Generate a single-line section header with perfect alignment.

Return type:

str

stag.utils.banners.thin_rule(title, width=65)[source]

Generate a thin section separator.

Return type:

str

CSV-formatted log handler for Python logging.

class stag.utils.csv_formatter.CsvFormatter[source]

Bases: Formatter

logging.Formatter that emits each record as one CSV row.

Each row is "<LEVELNAME>,<message>" with both fields fully quoted so embedded commas in the message are preserved. Useful for log files that downstream pandas / Excel readers want to consume directly.

__init__()[source]

Create the StringIO-backed CSV writer.

format(record)[source]

Render one logging.LogRecord as a CSV-formatted string.

Standardised output path generation for clustering results.

stag.utils.filename_generator.generate_filename(parent_dir, tag, num_clusters, deletion_size, deletion_position)[source]

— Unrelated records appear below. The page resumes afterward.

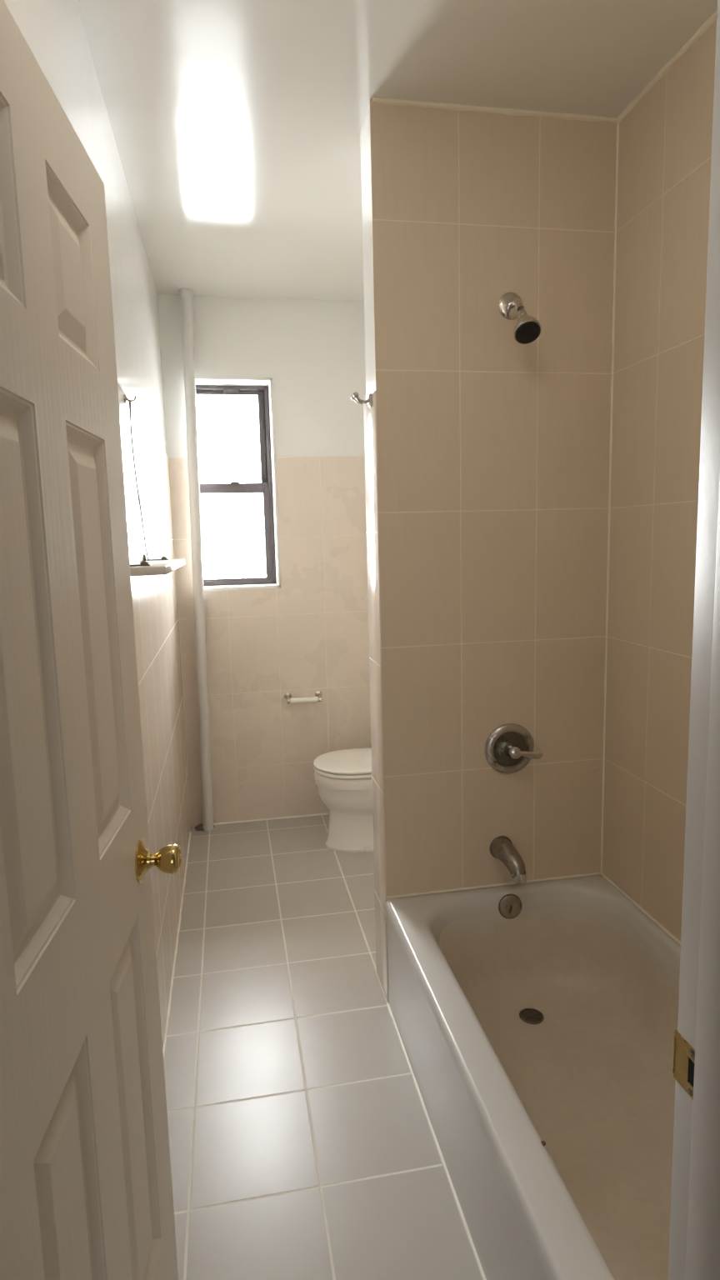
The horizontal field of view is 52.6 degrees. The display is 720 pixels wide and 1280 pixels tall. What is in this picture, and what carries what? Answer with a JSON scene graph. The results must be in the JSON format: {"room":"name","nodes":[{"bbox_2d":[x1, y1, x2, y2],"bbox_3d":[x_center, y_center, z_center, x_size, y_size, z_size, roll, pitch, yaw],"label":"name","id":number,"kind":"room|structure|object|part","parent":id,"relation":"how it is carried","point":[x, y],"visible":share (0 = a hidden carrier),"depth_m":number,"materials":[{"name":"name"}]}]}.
{"room":"bathroom","nodes":[
{"label":"bathroom","id":0,"kind":"room"},
{"bbox_2d":[4,0,190,1049],"bbox_3d":[-0.745,-0.139,2.246,0.150,2.701,3.483,-3,8,-10],"label":"wall","id":1,"kind":"structure","parent":0,"point":[53,31],"depth_m":2.34,"materials":[{"name":"beige paint"}]},
{"bbox_2d":[124,394,149,559],"bbox_3d":[-0.655,-0.470,2.167,0.033,0.465,0.229,-3,8,-10],"label":"hanging cord","id":2,"kind":"object","parent":1,"relation":"hanging from","point":[125,396],"visible":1,"depth_m":2.11,"materials":[{"name":"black metal"}]},
{"bbox_2d":[130,554,184,576],"bbox_3d":[-0.581,-0.219,2.069,0.120,0.045,0.780,-3,8,-10],"label":"wall shelf","id":3,"kind":"object","parent":1,"relation":"attached to","point":[163,566],"visible":0.73,"depth_m":1.76,"materials":[{"name":"white ceramic"}]},
{"bbox_2d":[162,831,191,1061],"bbox_3d":[-0.608,1.217,2.280,0.015,0.015,3.143,-3,8,-10],"label":"trim","id":4,"kind":"structure","parent":1,"relation":"attached to","point":[184,881],"depth_m":2.65,"materials":[{"name":"white tile"}]},
{"bbox_2d":[157,294,371,826],"bbox_3d":[-0.174,-0.394,3.975,1.618,2.701,0.250,-3,8,-10],"label":"wall","id":5,"kind":"structure","parent":0,"point":[307,635],"depth_m":3.81,"materials":[{"name":"beige tile"}]},
{"bbox_2d":[195,376,280,590],"bbox_3d":[-0.661,-0.801,3.816,0.430,1.060,0.218,-3,8,-10],"label":"window","id":6,"kind":"structure","parent":5,"relation":"in","point":[262,387],"depth_m":3.84,"materials":[{"name":"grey metal"}]},
{"bbox_3d":[-0.691,-1.050,3.855,0.391,0.529,0.028,-3,8,-10],"label":"sash","id":7,"kind":"part","parent":6,"relation":"part of","materials":[{"name":"white glass"}]},
{"bbox_3d":[-0.673,-0.569,3.890,0.391,0.527,0.028,-3,8,-10],"label":"sash","id":8,"kind":"part","parent":6,"relation":"part of","materials":[{"name":"white glass"}]},
{"bbox_2d":[213,812,329,824],"bbox_3d":[-0.135,0.961,4.037,1.330,0.015,0.015,-3,8,-10],"label":"trim","id":9,"kind":"structure","parent":5,"relation":"attached to","point":[328,812],"depth_m":3.97,"materials":[{"name":"white tile"}]},
{"bbox_2d":[284,690,322,704],"bbox_3d":[-0.299,0.307,3.884,0.205,0.052,0.068,-3,8,-10],"label":"toilet paper holder","id":10,"kind":"object","parent":5,"relation":"attached to","point":[318,694],"visible":1,"depth_m":3.86,"materials":[{"name":"white ceramic"}]},
{"bbox_3d":[-0.381,0.310,3.869,0.038,0.052,0.067,-3,8,-10],"label":"post","id":11,"kind":"part","parent":10,"relation":"part of","materials":[{"name":"silver metal"}]},
{"bbox_3d":[-0.217,0.302,3.898,0.038,0.052,0.067,-3,8,-10],"label":"post","id":12,"kind":"part","parent":10,"relation":"part of","materials":[{"name":"silver metal"}]},
{"bbox_2d":[163,814,482,1279],"bbox_3d":[-0.361,1.465,0.820,4.030,0.100,6.823,-3,8,-10],"label":"floor","id":13,"kind":"structure","parent":0,"point":[302,1145],"depth_m":2.03,"materials":[{"name":"white tile"}]},
{"bbox_2d":[179,288,214,831],"bbox_3d":[-0.839,-0.335,3.678,0.145,2.701,0.072,0,8,9],"label":"riser pipe","id":14,"kind":"object","parent":13,"relation":"on","point":[186,294],"visible":1,"depth_m":3.64,"materials":[{"name":"metal"}]},
{"bbox_2d":[313,747,374,852],"bbox_3d":[0.172,0.615,3.618,0.810,0.785,0.444,-3,8,-10],"label":"toilet","id":15,"kind":"object","parent":13,"relation":"on","point":[342,778],"visible":0.4,"depth_m":3.51,"materials":[{"name":"white ceramic"}]},
{"bbox_3d":[0.010,0.616,3.588,0.479,0.018,0.372,-3,8,-10],"label":"seat","id":16,"kind":"part","parent":15,"relation":"part of","materials":[{"name":"white plastic"}]},
{"bbox_3d":[0.011,0.592,3.585,0.485,0.023,0.374,-3,8,-10],"label":"lid","id":17,"kind":"part","parent":15,"relation":"part of","materials":[{"name":"white plastic"}]},
{"bbox_2d":[385,875,680,1279],"bbox_3d":[0.590,1.088,1.666,0.744,0.367,1.533,-3,8,-10],"label":"bathtub","id":18,"kind":"object","parent":13,"relation":"on","point":[537,1022],"visible":0.98,"depth_m":1.90,"materials":[{"name":"ceramic"}]},
{"bbox_2d":[386,1002,486,1279],"bbox_3d":[0.229,1.287,1.628,0.014,0.014,1.533,-3,8,-10],"label":"trim","id":19,"kind":"structure","parent":18,"relation":"attached to","point":[460,1211],"depth_m":1.78,"materials":[{"name":"white tile"}]},
{"bbox_3d":[0.483,0.857,2.338,0.073,0.073,0.016,-3,8,-10],"label":"overflow plate","id":20,"kind":"part","parent":18,"relation":"part of","materials":[{"name":"silver metal"}]},
{"bbox_2d":[76,0,717,301],"bbox_3d":[-0.430,-1.308,0.433,4.030,0.100,6.823,-3,8,-10],"label":"ceiling","id":21,"kind":"structure","parent":0,"point":[237,125],"depth_m":1.95,"materials":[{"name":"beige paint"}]},
{"bbox_2d":[360,99,616,1002],"bbox_3d":[0.411,-0.181,2.344,0.753,2.701,0.183,-3,8,-10],"label":"wall partition","id":22,"kind":"structure","parent":0,"point":[487,452],"depth_m":2.21,"materials":[{"name":"beige tile"}]},
{"bbox_2d":[350,391,372,407],"bbox_3d":[0.005,-0.712,2.162,0.058,0.040,0.053,-3,8,-10],"label":"robe hook","id":23,"kind":"object","parent":22,"relation":"attached to","point":[354,397],"visible":1,"depth_m":2.15,"materials":[{"name":"silver metal"}]},
{"bbox_3d":[0.029,-0.713,2.166,0.010,0.040,0.040,-3,8,-10],"label":"plate","id":24,"kind":"part","parent":23,"relation":"part of","materials":[{"name":"silver metal"}]},
{"bbox_2d":[490,835,526,884],"bbox_3d":[0.473,0.697,2.304,0.078,0.101,0.151,-3,8,-10],"label":"tub spout","id":25,"kind":"object","parent":22,"relation":"attached to","point":[502,847],"visible":1,"depth_m":2.28,"materials":[{"name":"silver metal"}]},
{"bbox_2d":[513,872,526,884],"bbox_3d":[0.496,0.736,2.258,0.040,0.034,0.043,-3,8,-10],"label":"outlet","id":26,"kind":"object","parent":25,"relation":"attached to","point":[518,877],"depth_m":2.24,"materials":[{"name":"silver metal"}]},
{"bbox_2d":[484,723,542,774],"bbox_3d":[0.486,0.352,2.301,0.168,0.166,0.069,-3,8,-10],"label":"shower valve","id":27,"kind":"object","parent":22,"relation":"attached to","point":[509,747],"visible":1,"depth_m":2.32,"materials":[{"name":"silver metal"}]},
{"bbox_3d":[0.530,0.360,2.286,0.087,0.033,0.017,-1,8,0],"label":"lever","id":28,"kind":"part","parent":27,"relation":"part of","materials":[{"name":"silver metal"}]},
{"bbox_2d":[498,291,541,344],"bbox_3d":[0.458,-0.925,2.069,0.084,0.175,0.174,-3,8,-10],"label":"shower","id":29,"kind":"object","parent":22,"relation":"attached to","point":[527,329],"visible":1,"depth_m":2.04,"materials":[{"name":"silver metal"}]},
{"bbox_3d":[0.452,-0.964,2.105,0.024,0.052,0.092,-3,8,-10],"label":"shower arm","id":30,"kind":"part","parent":29,"relation":"part of","materials":[{"name":"silver metal"}]},
{"bbox_2d":[602,18,716,941],"bbox_3d":[0.867,-0.192,2.340,0.160,2.701,3.381,-3,8,-10],"label":"wall","id":31,"kind":"structure","parent":0,"point":[665,142],"depth_m":2.04,"materials":[{"name":"beige tile"}]},
{"bbox_2d":[386,872,680,944],"bbox_3d":[0.589,0.904,1.650,0.744,0.012,1.528,-3,8,-10],"label":"trim","id":32,"kind":"structure","parent":31,"relation":"attached to","point":[612,883],"depth_m":2.36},
{"bbox_2d":[372,10,717,123],"bbox_3d":[0.537,-1.406,1.332,0.746,0.023,1.534,-3,8,-10],"label":"trim","id":33,"kind":"structure","parent":31,"relation":"attached to","point":[708,22],"depth_m":2.04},
{"bbox_2d":[600,122,619,872],"bbox_3d":[0.785,-0.368,2.293,0.011,2.334,0.011,-3,8,-10],"label":"trim","id":34,"kind":"structure","parent":31,"relation":"attached to","point":[617,123],"depth_m":2.28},
{"bbox_3d":[-0.633,0.110,0.446,3.498,2.701,0.148,-3,8,-10],"label":"wall","id":35,"kind":"structure","parent":0,"visible":0},
{"bbox_2d":[0,0,181,1279],"bbox_3d":[-0.332,0.376,0.887,0.142,2.022,0.672,-2,8,-5],"label":"door","id":36,"kind":"structure","parent":35,"relation":"in","point":[86,1187],"depth_m":0.82,"materials":[{"name":"white wood"}]},
{"bbox_3d":[-0.350,-0.416,0.637,0.035,0.189,0.175,-2,8,-5],"label":"panel","id":37,"kind":"part","parent":36,"relation":"part of","materials":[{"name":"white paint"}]},
{"bbox_3d":[-0.339,0.038,0.700,0.035,0.543,0.175,-2,8,-5],"label":"panel","id":38,"kind":"part","parent":36,"relation":"part of","materials":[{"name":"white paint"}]},
{"bbox_3d":[-0.321,0.753,0.800,0.035,0.569,0.175,-2,8,-5],"label":"panel","id":39,"kind":"part","parent":36,"relation":"part of","materials":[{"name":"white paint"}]},
{"bbox_3d":[-0.373,-0.454,0.909,0.035,0.189,0.175,-2,8,-5],"label":"panel","id":40,"kind":"part","parent":36,"relation":"part of","materials":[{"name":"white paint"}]},
{"bbox_3d":[-0.362,0.001,0.973,0.035,0.543,0.175,-2,8,-5],"label":"panel","id":41,"kind":"part","parent":36,"relation":"part of","materials":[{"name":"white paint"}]},
{"bbox_3d":[-0.344,0.716,1.072,0.035,0.569,0.175,-2,8,-5],"label":"panel","id":42,"kind":"part","parent":36,"relation":"part of","materials":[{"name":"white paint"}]},
{"bbox_3d":[-0.313,0.346,1.147,0.058,0.046,0.046,-2,8,-5],"label":"knob","id":43,"kind":"part","parent":36,"relation":"part of","materials":[{"name":"gold metal"}]},
{"bbox_2d":[667,0,719,1279],"bbox_3d":[0.011,0.372,0.588,0.784,2.111,0.170,-3,8,-10],"label":"trim","id":44,"kind":"structure","parent":35,"relation":"attached to","point":[694,1237],"depth_m":0.67,"materials":[{"name":"white paint"}]},
{"bbox_3d":[0.323,0.421,0.716,0.002,0.052,0.042,-3,8,-10],"label":"strike plate","id":45,"kind":"part","parent":44,"relation":"part of","materials":[{"name":"gold metal"}]}
]}

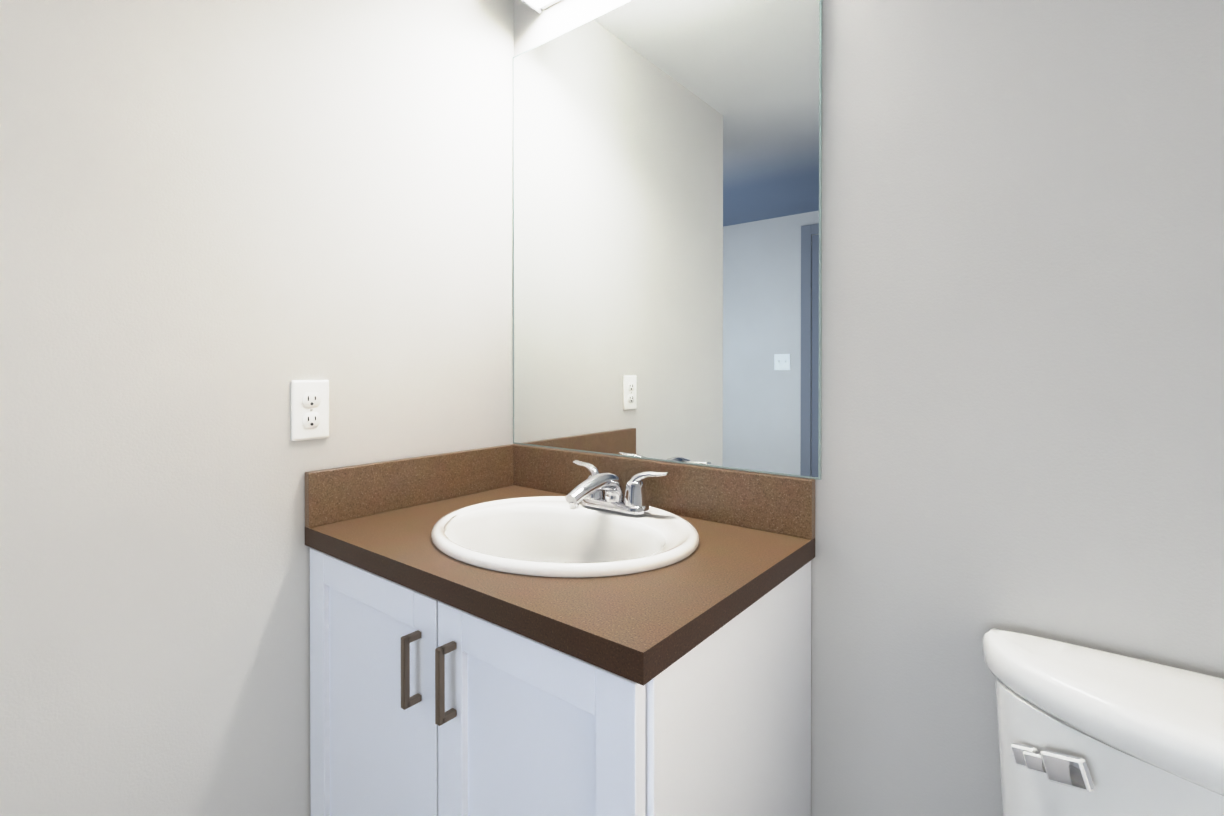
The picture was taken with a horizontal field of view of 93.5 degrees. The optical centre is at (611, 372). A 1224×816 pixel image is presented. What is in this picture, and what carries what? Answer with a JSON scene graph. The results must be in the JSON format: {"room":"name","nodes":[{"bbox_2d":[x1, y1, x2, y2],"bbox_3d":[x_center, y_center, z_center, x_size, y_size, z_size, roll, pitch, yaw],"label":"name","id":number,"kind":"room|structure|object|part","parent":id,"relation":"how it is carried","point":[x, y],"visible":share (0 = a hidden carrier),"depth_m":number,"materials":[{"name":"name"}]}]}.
{"room":"bathroom","nodes":[
{"label":"bathroom","id":0,"kind":"room"},
{"bbox_2d":[0,0,513,815],"bbox_3d":[-0.671,0.058,1.089,0.120,2.270,1.185,0,0,38],"label":"wall","id":1,"kind":"structure","parent":0,"point":[224,224],"depth_m":0.98,"materials":[{"name":"paint"}]},
{"bbox_2d":[291,380,328,440],"bbox_3d":[-0.577,0.071,1.105,0.008,0.114,0.070,0,0,38],"label":"electrical outlet","id":2,"kind":"object","parent":1,"relation":"attached to","point":[309,409],"visible":1,"depth_m":1.10,"materials":[{"name":"white plastic"}]},
{"bbox_2d":[514,0,1223,815],"bbox_3d":[-0.089,0.056,1.448,3.350,2.270,0.100,0,0,38],"label":"wall","id":3,"kind":"structure","parent":0,"point":[1022,316],"depth_m":0.86,"materials":[{"name":"paint"}]},
{"bbox_2d":[520,0,559,13],"bbox_3d":[0.025,-0.938,1.222,0.604,0.076,0.099,0,0,38],"label":"vanity light","id":4,"kind":"object","parent":3,"relation":"attached to","point":[538,6],"visible":1,"depth_m":1.41,"materials":[{"name":"white glass"}]},
{"bbox_2d":[528,0,552,7],"bbox_3d":[0.022,-0.938,1.219,0.582,0.070,0.084,0,0,38],"label":"diffuser","id":5,"kind":"object","parent":4,"relation":"attached to","point":[531,3],"depth_m":1.41,"materials":[{"name":"white plastic"}]},
{"bbox_2d":[513,0,821,479],"bbox_3d":[0.056,-0.318,1.262,0.798,1.009,0.005,0,0,38],"label":"mirror","id":6,"kind":"object","parent":3,"relation":"attached to","point":[667,230],"visible":1,"depth_m":1.20,"materials":[{"name":"silver mirror"}]},
{"bbox_3d":[-1.018,1.248,0.278,3.350,0.100,3.100,0,0,38],"label":"floor","id":7,"kind":"structure","parent":0,"visible":0},
{"bbox_2d":[305,444,814,815],"bbox_3d":[-0.119,0.691,1.056,0.789,1.004,0.555,0,0,38],"label":"bathroom vanity","id":8,"kind":"object","parent":7,"relation":"on","point":[442,683],"visible":0.79,"depth_m":0.85,"materials":[{"name":"white paint"}]},
{"bbox_3d":[-0.413,0.712,0.986,0.406,0.754,0.020,0,0,38],"label":"door","id":9,"kind":"part","parent":8,"relation":"part of","materials":[{"name":"white paint"}]},
{"bbox_3d":[-0.301,0.445,0.864,0.010,0.106,0.030,0,0,38],"label":"handle","id":10,"kind":"part","parent":8,"relation":"part of","materials":[{"name":"brown metal"}]},
{"bbox_3d":[-0.233,0.436,0.810,0.010,0.106,0.030,0,0,38],"label":"handle","id":11,"kind":"part","parent":8,"relation":"part of","materials":[{"name":"brown metal"}]},
{"bbox_3d":[-0.109,0.713,0.746,0.360,0.754,0.020,0,0,38],"label":"door","id":12,"kind":"part","parent":8,"relation":"part of","materials":[{"name":"white paint"}]},
{"bbox_2d":[305,444,814,685],"bbox_3d":[-0.112,0.259,1.063,0.789,0.139,0.532,0,0,38],"label":"countertop","id":13,"kind":"structure","parent":8,"relation":"on","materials":[{"name":"laminate"}]},
{"bbox_2d":[431,496,699,577],"bbox_3d":[-0.089,0.367,1.062,0.513,0.182,0.443,0,0,38],"label":"sink","id":14,"kind":"object","parent":13,"relation":"in","point":[549,536],"visible":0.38,"depth_m":1.14,"materials":[{"name":"ceramic"}]},
{"bbox_2d":[565,460,669,514],"bbox_3d":[-0.028,0.234,1.139,0.244,0.084,0.165,0,0,38],"label":"faucet","id":15,"kind":"object","parent":14,"relation":"on","point":[605,491],"visible":1,"depth_m":1.14,"materials":[{"name":"silver metal"}]},
{"bbox_2d":[982,629,1223,815],"bbox_3d":[0.539,0.783,0.416,0.526,0.829,0.726,0,0,38],"label":"toilet","id":16,"kind":"object","parent":7,"relation":"on","point":[1085,731],"visible":1,"depth_m":0.67,"materials":[{"name":"white ceramic"}]}
]}

Build the (centroids, labels, meta) path triplet for one fit.

Args:

parent_dir: Root directory of the sweep (e.g. cluster_results/). tag: Sweep tag (e.g. "deer6raw"). num_clusters: k value. deletion_size: Leave-out percentage (delSize_*). deletion_position: Leave-out start position percentage (delPosP*).

Returns:

Dict with "centroids", "labels", "meta" keys mapped to absolute file paths.